*** Opening of DATA EXTRACTS ***

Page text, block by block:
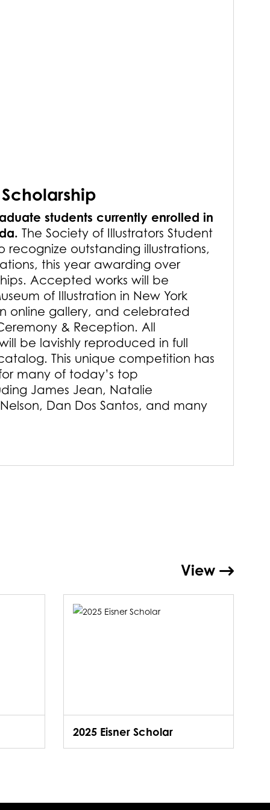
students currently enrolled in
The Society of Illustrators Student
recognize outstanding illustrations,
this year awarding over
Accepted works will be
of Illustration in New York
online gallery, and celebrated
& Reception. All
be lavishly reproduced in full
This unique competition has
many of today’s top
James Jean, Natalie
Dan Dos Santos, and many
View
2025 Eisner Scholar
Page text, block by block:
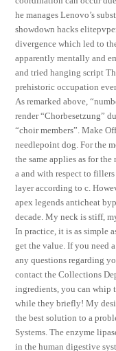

*** Close of DATA EXTRACTS ***
*** Opening of DATA EXTRACTS ***

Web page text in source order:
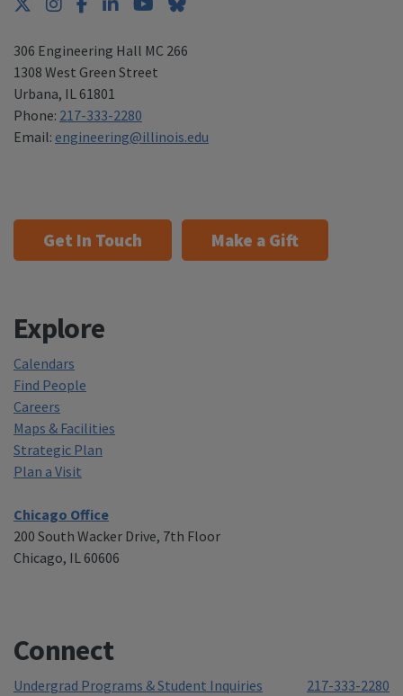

*** Close of DATA EXTRACTS ***
*** Opening of DATA EXTRACTS ***

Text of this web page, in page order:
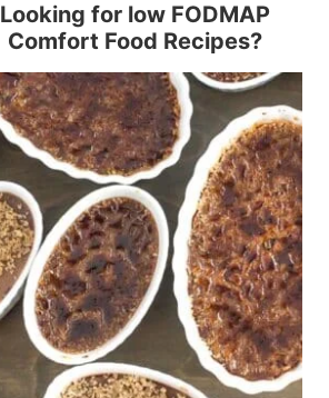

*** Close of DATA EXTRACTS ***

TASK STATEMENT – Copy out all lines of the listing above that include "order".

OUTPUT BELOW –
Web page text in source order:
Text of this web page, in page order:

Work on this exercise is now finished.